Le business du conseil est une activité fâcheuse, mais il connaît un essor fulgurant. Il te prive du plaisir ou de la responsabilité sans que tu ne t’en rendes comptes et te conseille des choses que tu ne veux pas et dont tu n’as nullement besoin. Et en plus tu payes pour en bénéficier. Il décide à ta place et sait ce qu’il y a de mieux pour toi, que tu sois un voyageur isolé ou le patron d’une multinationale. Chers conseillers, ne le prenez pas mal, mais c’est vraiment de vous qu’on a le moins besoin, tout comme des influenceurs ou des youtubeurs. Avant votre apparition, le monde tournait déjà relativement rond, les pénuries disparaissaient grâce à la prospérité économique et l’opulence progressait. C’est alors que vous avez commencé à ponctionner une partie de cette prospérité et à la revendiquer pour vous. Il était question de Mer du Nord ou de Caraïbes, de concentration sur le métier de base ou de diversification. Tout ce que vous avez gagné et que vous gagnez encore aujourd’hui, d’autres l’avaient déjà généré. C’est un prélèvement de valeur et non une création de valeur. Certes, vous ne rognez qu’une partie de ce que d’autres ont déjà créé. Dans une économie de marché, tout a évidemment une valeur pour laquelle un prix est payé et si je décide d’entretenir un coach de fitness, de voyage, de style de vie, de gestion du stress ou de mode avec mes pour cents de salaire, cela relève en définitive du libre jeu de la concurrence. Quant au conseiller en entreprise ou développeur (!) qui me dit, en échange de beaucoup d’argent, combien d’emplois je dois supprimer ou comment je dois encore mieux segmenter mes clients et qui le répète, une fois à l’endroit, une fois à l’envers, il vaut bien sûr son argent, car il ne me dit pas seulement ce que je dois penser, mais il anticipe même ce que je dois dire et/ou le développe. Un modèle de réussite exceptionnel.  

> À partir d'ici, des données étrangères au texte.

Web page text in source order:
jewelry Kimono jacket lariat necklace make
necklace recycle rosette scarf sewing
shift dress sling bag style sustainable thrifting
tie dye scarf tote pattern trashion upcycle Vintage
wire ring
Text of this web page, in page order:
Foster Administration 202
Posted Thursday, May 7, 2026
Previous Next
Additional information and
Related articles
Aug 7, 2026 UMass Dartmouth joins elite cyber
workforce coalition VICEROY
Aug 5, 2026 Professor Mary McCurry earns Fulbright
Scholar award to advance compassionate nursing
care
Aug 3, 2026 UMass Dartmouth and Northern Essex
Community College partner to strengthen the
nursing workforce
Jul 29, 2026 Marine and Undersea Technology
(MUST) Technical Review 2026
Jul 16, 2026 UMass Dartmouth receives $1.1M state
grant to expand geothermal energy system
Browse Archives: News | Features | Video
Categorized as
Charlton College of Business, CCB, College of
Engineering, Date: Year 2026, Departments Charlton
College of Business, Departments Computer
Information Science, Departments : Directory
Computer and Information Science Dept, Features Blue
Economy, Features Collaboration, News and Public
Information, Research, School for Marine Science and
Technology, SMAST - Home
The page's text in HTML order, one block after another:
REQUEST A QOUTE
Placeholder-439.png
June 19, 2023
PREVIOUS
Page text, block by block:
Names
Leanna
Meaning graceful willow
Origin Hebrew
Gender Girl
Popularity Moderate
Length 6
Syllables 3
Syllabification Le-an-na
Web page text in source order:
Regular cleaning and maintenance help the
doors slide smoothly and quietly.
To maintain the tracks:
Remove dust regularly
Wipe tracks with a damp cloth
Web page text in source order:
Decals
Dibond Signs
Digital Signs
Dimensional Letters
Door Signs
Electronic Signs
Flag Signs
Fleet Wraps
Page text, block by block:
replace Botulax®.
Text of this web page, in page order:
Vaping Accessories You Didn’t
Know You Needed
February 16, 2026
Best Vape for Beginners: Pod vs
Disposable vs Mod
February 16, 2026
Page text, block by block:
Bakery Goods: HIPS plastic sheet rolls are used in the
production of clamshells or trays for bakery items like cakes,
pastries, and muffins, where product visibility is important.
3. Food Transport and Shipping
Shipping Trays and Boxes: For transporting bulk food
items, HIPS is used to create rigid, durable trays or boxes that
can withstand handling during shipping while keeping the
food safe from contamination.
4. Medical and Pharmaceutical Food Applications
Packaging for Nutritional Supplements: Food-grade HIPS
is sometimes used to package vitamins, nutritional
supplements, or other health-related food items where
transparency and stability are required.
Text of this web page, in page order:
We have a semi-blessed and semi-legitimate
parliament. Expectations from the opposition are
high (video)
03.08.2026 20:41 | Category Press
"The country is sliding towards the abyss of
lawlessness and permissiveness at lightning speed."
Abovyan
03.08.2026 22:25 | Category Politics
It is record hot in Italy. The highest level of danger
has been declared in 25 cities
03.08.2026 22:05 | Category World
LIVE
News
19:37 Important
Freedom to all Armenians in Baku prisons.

Quadruplement du chiffre d’affaires en une vingtaine d’années, seules quelques sociétés de la tech peuvent tout au plus rivaliser. Un bilan économique de classe mondiale, mais une création de valeur économique proche de zéro, car chaque franc collecté par le secteur a d’abord été gagné ailleurs. Nous avons également ce problème en Suisse, à savoir des branches lucratives et extrêmement professionnelles, alors que leur utilité économique est plutôt douteuse. Dans les faits, on peut aussi restructurer, gérer ou conseiller une économie nationale à mort. Pas tant qu’elle croît, alors il est possible d’en ponctionner une part appréciable, mais une fois que la croissance n’est plus automatique. A ce moment-là, le conseil ne vaudra plus rien. On parie? Mais maintenant, je dois me consacrer à mes plans de voyages, complexes certes, mais avec d’autant plus de joie anticipée. Et ensuite, je serai parti, chers lecteurs! Et par pitié, ne demandez pas conseil, contentez-vous de lire les modes d’emploi.

Cette chronique va perdurer et Fredy Hasenmaile, mon estimé successeur chez Raiffeisen, va désormais vous entretenir avec sa vision des choses et vous fera certainement sourire ou réfléchir à l’occasion. Il n’aura certainement pas besoin de conseil pour cela, pas même venant de moi.

Je vous remercie de votre fidélité et de vos suggestions qui ont toujours été les bienvenues, mais aussi de vos critiques. Bonne chance!